Check your answer by using the sampsi command to calculate the number of observations that you’d need to detect a difference in means between a mean of 0 in one group and a mean of 0.25 in another group given a power of 0.8 and a standard deviation of 1.4142136. What would be the required sample size (n1+n2)?

Question 11

Now consider a case where treatment is assigned at the cluster level, and there are multiple observations per cluster. Change the local macro numclusters to 50 and the local macro obspercluster to 20. Then, insert the command

quietly expand `obspercluster'

between the gen clusteffect... and gen y=... commands. The expand command will make obspercluster identical copies of all of your observations (within your data set), so that you will have 1000 observations in total. Now, set effect to 0 again, so that the null hypothesis (that treatment has no effect) is correct. Run your code. How many times (out of 1,000) do you reject the null?

Question 12

When treatment is assigned at the cluster level and outcomes are correlated within clusters, hypothesis tests are incorrectly sized unless we use the cluster option at the end of our regression. Run your code again, but add , cluster(clustid) to the end of your regression. How many times to you reject the null hypothesis now?

Question 13

As we’ve seen, when treatment is assigned at the cluster elvel, our hypothesis tests are only correctly sized when we cluster our standard errors. How do we account for this in calculating statistical power or required sample size? For cluster-randomized trials, we use a slightly different equation for the MDE:

MDE-clusters

The term in red did not appear in our earlier equation. That term is referred to as the Moulton factor. It is always greater than one, indicating that cluster-randomized trials have less power than individually-randomized trials. The Moulton factor depends on two terms: n_g is the average number of observations per group and ρ is the intra-class correlation, a measure of how correlated outcomes are within clusters. In development, we typically think about levels of intra-class correlation between 0 and perhaps 0.2 and 0.3. Student test scores among students with the same teacher tend to be very highly correlated; other outcomes (for example, the incomes of people in the same village) might be less highly correlated.

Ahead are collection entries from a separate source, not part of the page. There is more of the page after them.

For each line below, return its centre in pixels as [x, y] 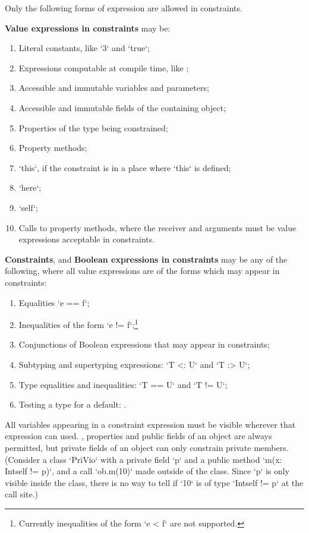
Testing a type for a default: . [72, 404]
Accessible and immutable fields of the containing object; [122, 107]
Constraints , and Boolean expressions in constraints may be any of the [146, 259]
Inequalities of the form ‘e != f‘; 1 [78, 324]
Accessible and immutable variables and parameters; [114, 88]
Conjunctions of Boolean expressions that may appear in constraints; [144, 344]
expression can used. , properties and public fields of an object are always [138, 436]
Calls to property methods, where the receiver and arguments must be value [157, 227]
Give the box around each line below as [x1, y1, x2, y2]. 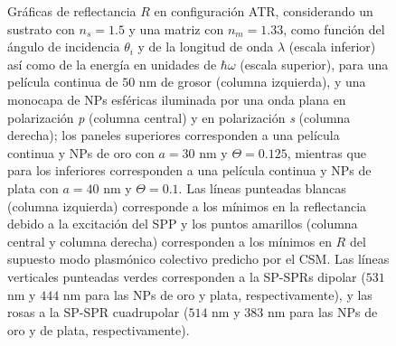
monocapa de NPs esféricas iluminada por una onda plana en [7, 89, 346, 108]
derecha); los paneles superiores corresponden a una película [7, 126, 340, 145]
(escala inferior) [288, 37, 376, 56]
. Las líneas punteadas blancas [178, 178, 346, 197]
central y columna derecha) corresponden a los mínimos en [7, 231, 332, 250]
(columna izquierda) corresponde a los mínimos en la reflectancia [7, 196, 367, 215]
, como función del [283, 19, 385, 38]
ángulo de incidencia [7, 37, 120, 56]
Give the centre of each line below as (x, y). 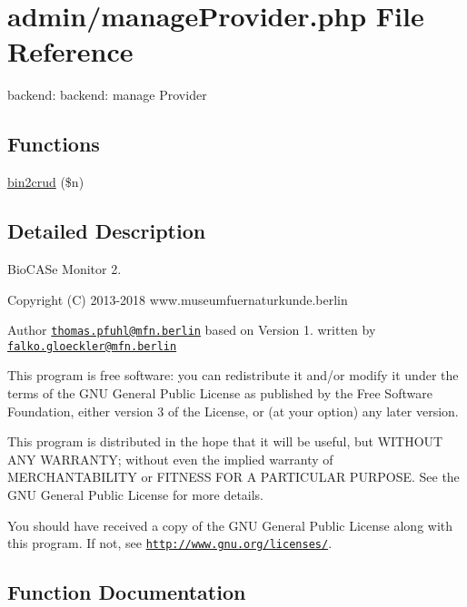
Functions (54, 144)
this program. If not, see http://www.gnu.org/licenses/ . (170, 543)
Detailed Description (107, 231)
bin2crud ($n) (46, 182)
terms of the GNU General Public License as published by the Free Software (220, 393)
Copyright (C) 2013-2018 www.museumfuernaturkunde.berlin (178, 299)
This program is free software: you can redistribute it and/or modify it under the (233, 375)
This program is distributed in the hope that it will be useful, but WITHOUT (225, 441)
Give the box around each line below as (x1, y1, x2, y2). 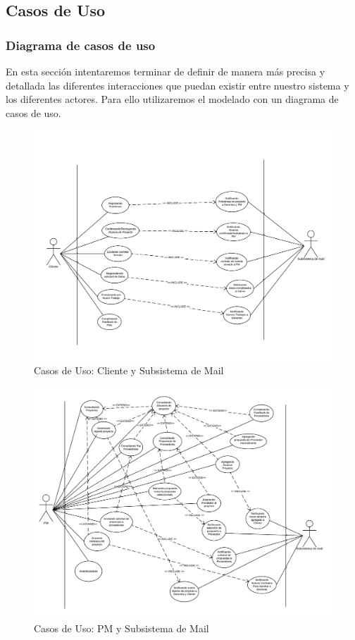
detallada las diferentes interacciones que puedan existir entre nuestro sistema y (6, 78, 349, 92)
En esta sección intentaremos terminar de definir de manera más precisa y (6, 64, 325, 78)
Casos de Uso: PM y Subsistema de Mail (34, 621, 209, 636)
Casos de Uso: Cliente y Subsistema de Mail (34, 363, 224, 378)
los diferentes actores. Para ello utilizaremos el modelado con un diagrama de (6, 92, 339, 106)
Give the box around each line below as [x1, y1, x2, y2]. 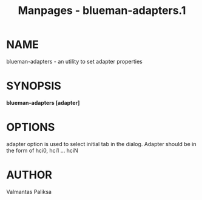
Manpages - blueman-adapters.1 [18, 4, 186, 18]
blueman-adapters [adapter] [6, 99, 80, 106]
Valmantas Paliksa [6, 188, 52, 195]
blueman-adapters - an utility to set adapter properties [6, 58, 143, 65]
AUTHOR [6, 168, 53, 182]
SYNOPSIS [6, 79, 62, 93]
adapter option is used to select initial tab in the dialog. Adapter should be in [6, 140, 197, 147]
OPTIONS [6, 121, 55, 134]
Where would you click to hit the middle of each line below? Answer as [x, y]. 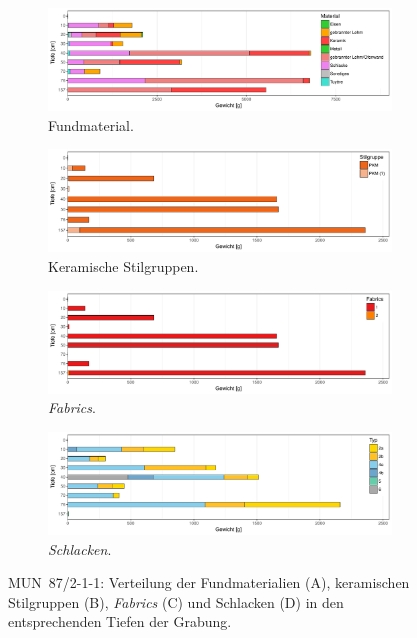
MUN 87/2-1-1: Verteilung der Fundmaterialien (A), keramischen [209, 582]
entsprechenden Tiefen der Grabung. [120, 621]
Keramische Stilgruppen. [123, 266]
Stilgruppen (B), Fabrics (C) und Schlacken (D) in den [176, 601]
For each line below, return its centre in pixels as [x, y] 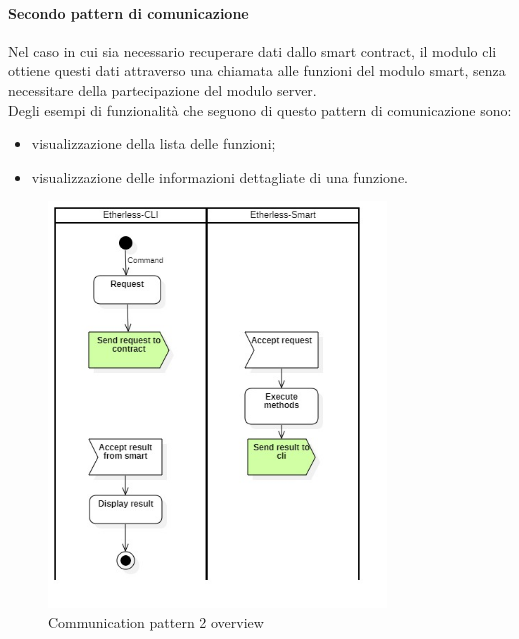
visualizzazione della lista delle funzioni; [153, 143]
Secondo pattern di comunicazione [128, 12]
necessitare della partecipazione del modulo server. [162, 89]
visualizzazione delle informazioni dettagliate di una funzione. [220, 176]
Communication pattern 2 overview [156, 621]
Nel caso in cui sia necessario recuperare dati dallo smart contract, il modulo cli [252, 50]
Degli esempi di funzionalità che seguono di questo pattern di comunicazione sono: [260, 109]
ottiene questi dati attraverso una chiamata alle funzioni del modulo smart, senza [257, 70]
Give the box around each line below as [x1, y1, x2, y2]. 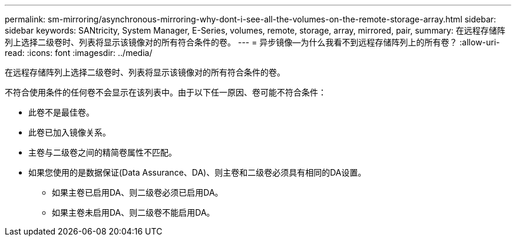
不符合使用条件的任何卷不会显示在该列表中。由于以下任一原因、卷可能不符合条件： [5, 87, 326, 97]
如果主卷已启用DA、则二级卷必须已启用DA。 [52, 187, 223, 197]
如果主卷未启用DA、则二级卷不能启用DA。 [52, 207, 215, 217]
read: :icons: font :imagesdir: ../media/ [5, 48, 153, 58]
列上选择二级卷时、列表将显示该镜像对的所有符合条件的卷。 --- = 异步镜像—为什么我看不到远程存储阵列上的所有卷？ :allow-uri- [5, 37, 500, 47]
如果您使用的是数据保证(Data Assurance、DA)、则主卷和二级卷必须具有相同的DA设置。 [28, 167, 366, 177]
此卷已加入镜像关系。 [28, 127, 111, 137]
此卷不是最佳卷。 [28, 107, 94, 117]
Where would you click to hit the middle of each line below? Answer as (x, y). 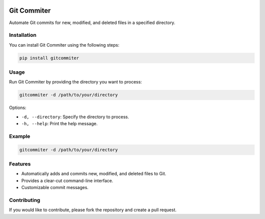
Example (20, 136)
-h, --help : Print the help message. (59, 124)
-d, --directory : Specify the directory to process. (75, 117)
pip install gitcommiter (49, 58)
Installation (23, 35)
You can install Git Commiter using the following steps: (64, 45)
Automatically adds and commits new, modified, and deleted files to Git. (94, 174)
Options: (18, 108)
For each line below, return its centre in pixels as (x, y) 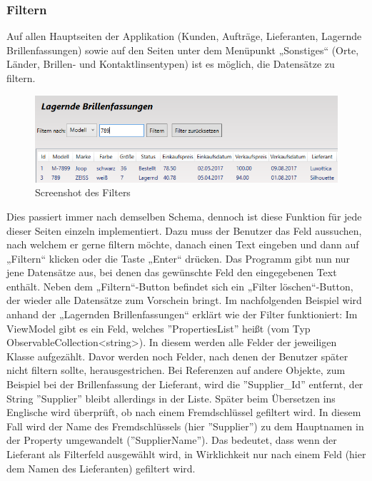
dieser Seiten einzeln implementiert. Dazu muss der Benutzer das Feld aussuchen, (184, 230)
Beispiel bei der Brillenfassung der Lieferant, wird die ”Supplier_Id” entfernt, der (185, 384)
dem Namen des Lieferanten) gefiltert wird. (101, 468)
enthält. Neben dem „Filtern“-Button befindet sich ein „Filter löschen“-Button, (180, 286)
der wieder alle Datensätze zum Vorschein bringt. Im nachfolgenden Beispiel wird (184, 300)
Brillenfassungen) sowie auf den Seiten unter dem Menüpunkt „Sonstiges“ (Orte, (183, 50)
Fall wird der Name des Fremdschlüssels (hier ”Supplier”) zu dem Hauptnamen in (185, 426)
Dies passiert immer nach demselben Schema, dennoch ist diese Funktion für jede (184, 216)
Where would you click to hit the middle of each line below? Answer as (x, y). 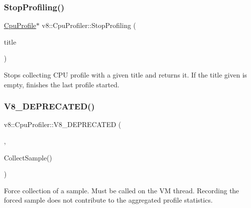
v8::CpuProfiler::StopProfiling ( (89, 25)
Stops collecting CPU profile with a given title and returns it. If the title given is (125, 75)
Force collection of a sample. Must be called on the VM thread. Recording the (122, 190)
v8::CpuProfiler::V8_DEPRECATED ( (63, 124)
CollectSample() (28, 157)
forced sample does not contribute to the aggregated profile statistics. (108, 200)
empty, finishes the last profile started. (62, 84)
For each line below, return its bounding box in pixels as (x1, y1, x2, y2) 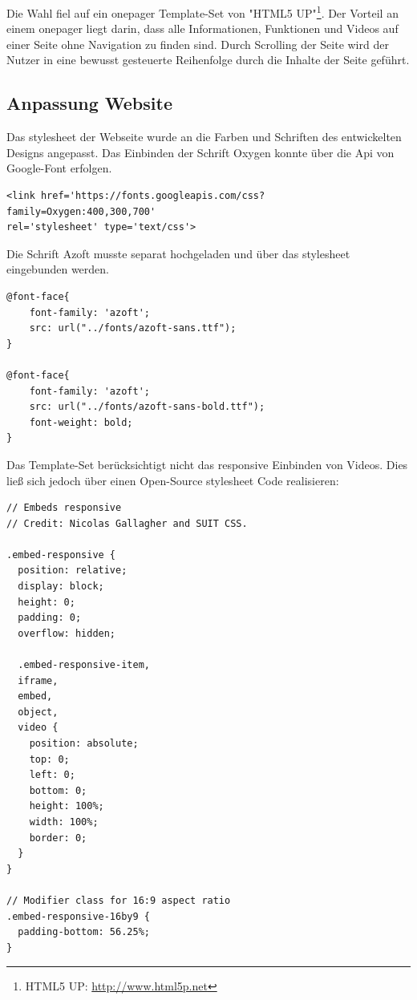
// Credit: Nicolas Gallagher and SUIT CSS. (6, 517, 248, 529)
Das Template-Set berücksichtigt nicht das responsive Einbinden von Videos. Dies (6, 455, 408, 472)
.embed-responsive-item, (18, 659, 150, 671)
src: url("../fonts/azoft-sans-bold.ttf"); (29, 401, 265, 413)
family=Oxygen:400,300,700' (6, 205, 156, 217)
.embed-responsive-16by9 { (6, 910, 150, 922)
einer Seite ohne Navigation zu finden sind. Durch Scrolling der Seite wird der (6, 35, 389, 52)
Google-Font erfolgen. (6, 160, 112, 176)
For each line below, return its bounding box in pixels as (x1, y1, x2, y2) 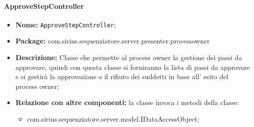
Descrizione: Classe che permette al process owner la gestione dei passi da (15, 52, 242, 63)
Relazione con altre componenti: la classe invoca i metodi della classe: (15, 97, 239, 107)
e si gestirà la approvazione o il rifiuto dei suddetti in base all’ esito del (15, 71, 229, 82)
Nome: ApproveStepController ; (15, 19, 116, 29)
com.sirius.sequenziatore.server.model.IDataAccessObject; (27, 114, 200, 124)
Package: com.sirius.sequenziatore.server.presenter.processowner (15, 36, 210, 46)
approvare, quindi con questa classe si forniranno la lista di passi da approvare (15, 62, 250, 72)
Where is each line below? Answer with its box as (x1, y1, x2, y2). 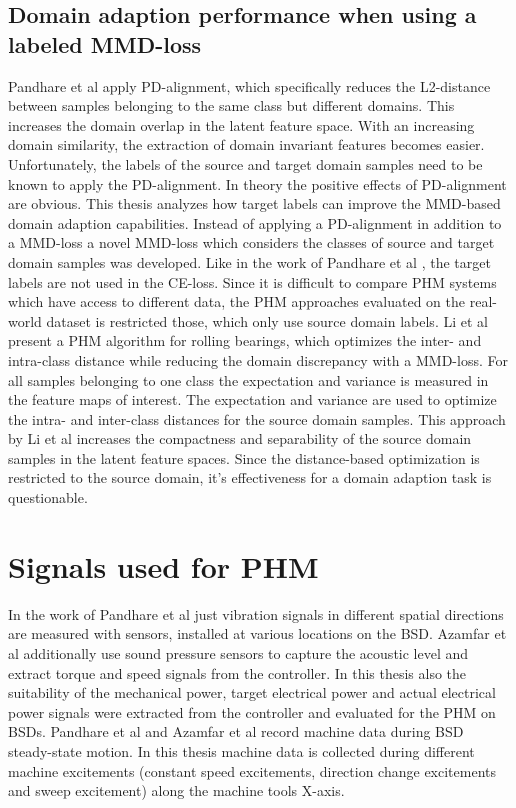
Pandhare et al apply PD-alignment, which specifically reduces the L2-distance (8, 75, 491, 96)
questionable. (8, 487, 88, 508)
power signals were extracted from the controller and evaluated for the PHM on (8, 701, 496, 722)
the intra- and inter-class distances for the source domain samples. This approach (8, 408, 506, 429)
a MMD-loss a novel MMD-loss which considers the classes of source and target (8, 232, 495, 253)
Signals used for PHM (8, 545, 319, 586)
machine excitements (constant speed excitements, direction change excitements (8, 760, 496, 781)
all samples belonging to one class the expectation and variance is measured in (8, 369, 489, 390)

We can use the stata command loneway to estimate the degree of intraclass correlation, ρ. Modify your code so that you create an empty matrix rho (just like the empty matrix pval) where you can store your estimates of the intraclass correlation, and then add this code to your loop immediately before the drop command:

loneway y clustid
matrix rho[`i',1]=r(rho)

Then add an svmat rho command near the end of your do file. What is the mean level of intra-class correlation across your 1,000 simulations?

Question 14

Given this, what is the MDE?

Question 15

Change the value of the local macro effect to be equal to the MDE that you calculated in Question 14, and then run your code. How many times (out of 1,000) do you reject the null hypothesis?

Congratulations!

You finished all the empirical exercises in ECON 379! Hurray! And now you know how to calculate the required sample size for an individually-randomized or a cluster-randomized study. The level of intra-class correlation in our simulations was extremely high - much higher than we’d typically observe in an outcome variable of interest. However, as you saw above, cluster-randomized trials often require substantially larger samples than individually-randomized studies (or, equivalently, they are only able to detect substantially larger treatment effects).